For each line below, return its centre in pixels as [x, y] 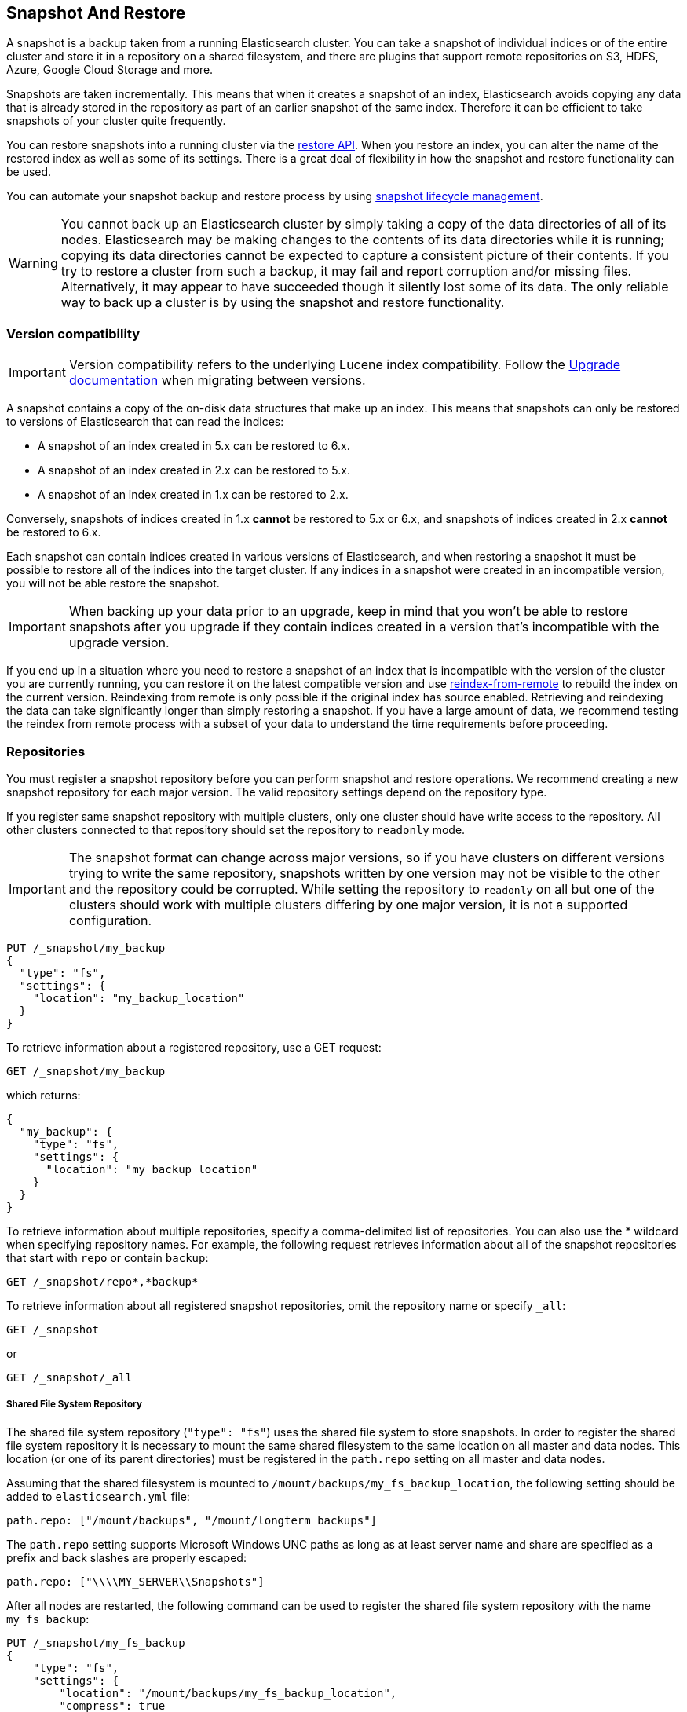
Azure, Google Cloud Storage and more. [110, 70]
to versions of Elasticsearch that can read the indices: [145, 422]
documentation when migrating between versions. [217, 380]
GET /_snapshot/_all [69, 1377]
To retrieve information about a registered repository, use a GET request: [194, 1047]
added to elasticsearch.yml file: [98, 1496]
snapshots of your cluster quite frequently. [116, 121]
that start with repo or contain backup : [108, 1257]
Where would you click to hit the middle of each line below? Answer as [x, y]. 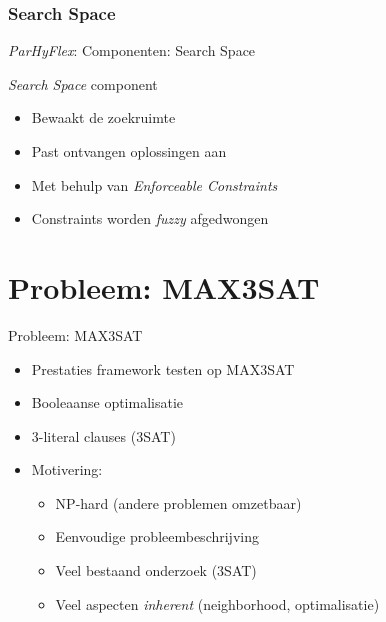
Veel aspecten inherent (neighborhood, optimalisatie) [217, 603]
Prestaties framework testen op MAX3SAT [163, 368]
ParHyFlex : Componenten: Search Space [132, 50]
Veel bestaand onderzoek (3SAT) [156, 570]
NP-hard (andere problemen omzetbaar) [178, 502]
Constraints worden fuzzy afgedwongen [150, 218]
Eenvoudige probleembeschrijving [157, 536]
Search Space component [83, 83]
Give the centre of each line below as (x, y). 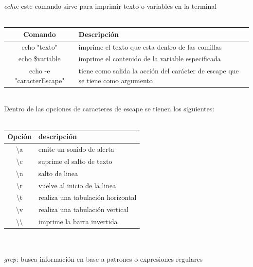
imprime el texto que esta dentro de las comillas (150, 46)
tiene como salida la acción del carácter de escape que (159, 71)
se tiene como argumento (116, 80)
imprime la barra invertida (78, 222)
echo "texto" (40, 46)
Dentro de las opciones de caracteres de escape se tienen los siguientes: (109, 108)
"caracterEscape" (40, 80)
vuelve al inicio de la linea (77, 185)

Problem details: Could you set down, exactly as written, every line from the start of the records above through the line containing "Veel aspecten inherent", leaving the pictures out?

Problem solution:
For each line below, return its centre in pixels as [x, y] 
Azure, Google Cloud Storage and more. [110, 70]
to versions of Elasticsearch that can read the indices: [145, 422]
documentation when migrating between versions. [217, 380]
GET /_snapshot/_all [69, 1377]
To retrieve information about a registered repository, use a GET request: [194, 1047]
added to elasticsearch.yml file: [98, 1496]
snapshots of your cluster quite frequently. [116, 121]
that start with repo or contain backup : [108, 1257]
Where would you click to hit the middle of each line below? Answer as [x, y]. 
Veel aspecten inherent (neighborhood, optimalisatie) [217, 603]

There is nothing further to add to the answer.